◆ **Task prompt**: The listing needs restating word for word.

◆ **Excerpted records**:
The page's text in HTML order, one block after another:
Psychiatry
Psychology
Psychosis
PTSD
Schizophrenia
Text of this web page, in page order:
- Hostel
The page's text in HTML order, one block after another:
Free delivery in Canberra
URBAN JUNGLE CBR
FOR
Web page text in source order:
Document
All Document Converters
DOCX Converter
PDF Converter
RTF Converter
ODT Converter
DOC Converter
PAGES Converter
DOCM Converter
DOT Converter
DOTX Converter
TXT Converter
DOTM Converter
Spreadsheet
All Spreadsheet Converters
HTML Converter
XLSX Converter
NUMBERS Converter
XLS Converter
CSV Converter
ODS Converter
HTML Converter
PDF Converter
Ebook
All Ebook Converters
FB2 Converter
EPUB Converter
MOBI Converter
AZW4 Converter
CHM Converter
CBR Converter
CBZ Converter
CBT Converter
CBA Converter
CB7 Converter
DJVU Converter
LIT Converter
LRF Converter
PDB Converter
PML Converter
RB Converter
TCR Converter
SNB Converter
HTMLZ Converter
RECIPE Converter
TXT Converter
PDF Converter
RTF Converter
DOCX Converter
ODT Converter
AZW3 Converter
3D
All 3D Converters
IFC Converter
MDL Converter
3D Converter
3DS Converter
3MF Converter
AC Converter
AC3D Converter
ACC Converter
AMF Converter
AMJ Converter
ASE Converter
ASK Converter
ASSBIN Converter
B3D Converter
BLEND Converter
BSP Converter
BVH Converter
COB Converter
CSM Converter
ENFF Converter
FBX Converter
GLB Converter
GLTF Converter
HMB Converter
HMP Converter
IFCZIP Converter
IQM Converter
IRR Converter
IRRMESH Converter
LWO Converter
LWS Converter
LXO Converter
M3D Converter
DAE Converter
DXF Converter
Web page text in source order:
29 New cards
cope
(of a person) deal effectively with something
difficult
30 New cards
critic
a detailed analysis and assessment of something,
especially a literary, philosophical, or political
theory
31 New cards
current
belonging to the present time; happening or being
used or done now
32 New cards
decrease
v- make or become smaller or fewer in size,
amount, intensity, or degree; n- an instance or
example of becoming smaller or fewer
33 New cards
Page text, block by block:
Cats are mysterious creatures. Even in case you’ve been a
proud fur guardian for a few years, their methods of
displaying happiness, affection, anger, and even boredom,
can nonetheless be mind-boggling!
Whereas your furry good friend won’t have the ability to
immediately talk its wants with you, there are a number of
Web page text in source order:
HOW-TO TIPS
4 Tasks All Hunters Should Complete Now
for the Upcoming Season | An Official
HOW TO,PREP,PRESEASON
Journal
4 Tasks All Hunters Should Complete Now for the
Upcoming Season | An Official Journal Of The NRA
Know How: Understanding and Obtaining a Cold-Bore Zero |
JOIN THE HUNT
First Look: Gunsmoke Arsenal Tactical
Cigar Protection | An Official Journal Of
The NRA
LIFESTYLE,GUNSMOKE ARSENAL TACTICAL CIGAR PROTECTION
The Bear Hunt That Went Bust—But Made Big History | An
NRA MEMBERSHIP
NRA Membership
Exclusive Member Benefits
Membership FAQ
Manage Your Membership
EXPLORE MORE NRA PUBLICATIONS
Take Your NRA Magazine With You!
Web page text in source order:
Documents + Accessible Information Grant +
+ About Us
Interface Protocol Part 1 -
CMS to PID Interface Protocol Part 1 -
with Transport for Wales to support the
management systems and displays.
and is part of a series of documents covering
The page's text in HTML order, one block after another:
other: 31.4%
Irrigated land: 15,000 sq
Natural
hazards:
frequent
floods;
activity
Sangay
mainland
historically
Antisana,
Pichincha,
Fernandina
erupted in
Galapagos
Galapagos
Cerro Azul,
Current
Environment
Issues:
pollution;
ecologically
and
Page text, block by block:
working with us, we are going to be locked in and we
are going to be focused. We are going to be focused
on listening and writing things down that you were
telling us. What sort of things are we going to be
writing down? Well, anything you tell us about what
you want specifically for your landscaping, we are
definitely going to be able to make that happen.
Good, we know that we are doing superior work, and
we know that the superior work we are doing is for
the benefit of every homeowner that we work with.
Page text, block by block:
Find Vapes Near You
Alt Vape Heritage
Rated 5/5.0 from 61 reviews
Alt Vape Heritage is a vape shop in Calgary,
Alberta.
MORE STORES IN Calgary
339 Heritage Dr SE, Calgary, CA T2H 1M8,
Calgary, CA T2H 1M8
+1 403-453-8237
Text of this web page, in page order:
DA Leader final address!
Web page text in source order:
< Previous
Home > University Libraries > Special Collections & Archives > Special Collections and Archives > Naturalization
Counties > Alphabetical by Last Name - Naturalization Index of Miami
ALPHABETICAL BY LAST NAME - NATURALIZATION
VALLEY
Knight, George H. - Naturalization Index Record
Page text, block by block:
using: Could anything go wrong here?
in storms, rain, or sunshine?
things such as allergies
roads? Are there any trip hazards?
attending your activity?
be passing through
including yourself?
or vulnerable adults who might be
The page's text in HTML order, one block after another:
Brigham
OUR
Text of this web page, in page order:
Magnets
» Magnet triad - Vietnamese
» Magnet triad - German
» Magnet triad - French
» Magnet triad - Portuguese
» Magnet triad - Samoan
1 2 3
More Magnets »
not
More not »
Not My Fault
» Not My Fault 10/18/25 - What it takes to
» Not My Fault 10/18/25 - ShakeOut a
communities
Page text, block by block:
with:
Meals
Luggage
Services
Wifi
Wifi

◆ **Response for this exercise**:
The page's text in HTML order, one block after another:
Psychiatry
Psychology
Psychosis
PTSD
Schizophrenia
Text of this web page, in page order:
- Hostel
The page's text in HTML order, one block after another:
Free delivery in Canberra
URBAN JUNGLE CBR
FOR
Web page text in source order:
Document
All Document Converters
DOCX Converter
PDF Converter
RTF Converter
ODT Converter
DOC Converter
PAGES Converter
DOCM Converter
DOT Converter
DOTX Converter
TXT Converter
DOTM Converter
Spreadsheet
All Spreadsheet Converters
HTML Converter
XLSX Converter
NUMBERS Converter
XLS Converter
CSV Converter
ODS Converter
HTML Converter
PDF Converter
Ebook
All Ebook Converters
FB2 Converter
EPUB Converter
MOBI Converter
AZW4 Converter
CHM Converter
CBR Converter
CBZ Converter
CBT Converter
CBA Converter
CB7 Converter
DJVU Converter
LIT Converter
LRF Converter
PDB Converter
PML Converter
RB Converter
TCR Converter
SNB Converter
HTMLZ Converter
RECIPE Converter
TXT Converter
PDF Converter
RTF Converter
DOCX Converter
ODT Converter
AZW3 Converter
3D
All 3D Converters
IFC Converter
MDL Converter
3D Converter
3DS Converter
3MF Converter
AC Converter
AC3D Converter
ACC Converter
AMF Converter
AMJ Converter
ASE Converter
ASK Converter
ASSBIN Converter
B3D Converter
BLEND Converter
BSP Converter
BVH Converter
COB Converter
CSM Converter
ENFF Converter
FBX Converter
GLB Converter
GLTF Converter
HMB Converter
HMP Converter
IFCZIP Converter
IQM Converter
IRR Converter
IRRMESH Converter
LWO Converter
LWS Converter
LXO Converter
M3D Converter
DAE Converter
DXF Converter
Web page text in source order:
29 New cards
cope
(of a person) deal effectively with something
difficult
30 New cards
critic
a detailed analysis and assessment of something,
especially a literary, philosophical, or political
theory
31 New cards
current
belonging to the present time; happening or being
used or done now
32 New cards
decrease
v- make or become smaller or fewer in size,
amount, intensity, or degree; n- an instance or
example of becoming smaller or fewer
33 New cards
Page text, block by block:
Cats are mysterious creatures. Even in case you’ve been a
proud fur guardian for a few years, their methods of
displaying happiness, affection, anger, and even boredom,
can nonetheless be mind-boggling!
Whereas your furry good friend won’t have the ability to
immediately talk its wants with you, there are a number of
Web page text in source order:
HOW-TO TIPS
4 Tasks All Hunters Should Complete Now
for the Upcoming Season | An Official
HOW TO,PREP,PRESEASON
Journal
4 Tasks All Hunters Should Complete Now for the
Upcoming Season | An Official Journal Of The NRA
Know How: Understanding and Obtaining a Cold-Bore Zero |
JOIN THE HUNT
First Look: Gunsmoke Arsenal Tactical
Cigar Protection | An Official Journal Of
The NRA
LIFESTYLE,GUNSMOKE ARSENAL TACTICAL CIGAR PROTECTION
The Bear Hunt That Went Bust—But Made Big History | An
NRA MEMBERSHIP
NRA Membership
Exclusive Member Benefits
Membership FAQ
Manage Your Membership
EXPLORE MORE NRA PUBLICATIONS
Take Your NRA Magazine With You!
Web page text in source order:
Documents + Accessible Information Grant +
+ About Us
Interface Protocol Part 1 -
CMS to PID Interface Protocol Part 1 -
with Transport for Wales to support the
management systems and displays.
and is part of a series of documents covering
The page's text in HTML order, one block after another:
other: 31.4%
Irrigated land: 15,000 sq
Natural
hazards:
frequent
floods;
activity
Sangay
mainland
historically
Antisana,
Pichincha,
Fernandina
erupted in
Galapagos
Galapagos
Cerro Azul,
Current
Environment
Issues:
pollution;
ecologically
and
Page text, block by block:
working with us, we are going to be locked in and we
are going to be focused. We are going to be focused
on listening and writing things down that you were
telling us. What sort of things are we going to be
writing down? Well, anything you tell us about what
you want specifically for your landscaping, we are
definitely going to be able to make that happen.
Good, we know that we are doing superior work, and
we know that the superior work we are doing is for
the benefit of every homeowner that we work with.
Page text, block by block:
Find Vapes Near You
Alt Vape Heritage
Rated 5/5.0 from 61 reviews
Alt Vape Heritage is a vape shop in Calgary,
Alberta.
MORE STORES IN Calgary
339 Heritage Dr SE, Calgary, CA T2H 1M8,
Calgary, CA T2H 1M8
+1 403-453-8237
Text of this web page, in page order:
DA Leader final address!
Web page text in source order:
< Previous
Home > University Libraries > Special Collections & Archives > Special Collections and Archives > Naturalization
Counties > Alphabetical by Last Name - Naturalization Index of Miami
ALPHABETICAL BY LAST NAME - NATURALIZATION
VALLEY
Knight, George H. - Naturalization Index Record
Page text, block by block:
using: Could anything go wrong here?
in storms, rain, or sunshine?
things such as allergies
roads? Are there any trip hazards?
attending your activity?
be passing through
including yourself?
or vulnerable adults who might be
The page's text in HTML order, one block after another:
Brigham
OUR
Text of this web page, in page order:
Magnets
» Magnet triad - Vietnamese
» Magnet triad - German
» Magnet triad - French
» Magnet triad - Portuguese
» Magnet triad - Samoan
1 2 3
More Magnets »
not
More not »
Not My Fault
» Not My Fault 10/18/25 - What it takes to
» Not My Fault 10/18/25 - ShakeOut a
communities
Page text, block by block:
with:
Meals
Luggage
Services
Wifi
Wifi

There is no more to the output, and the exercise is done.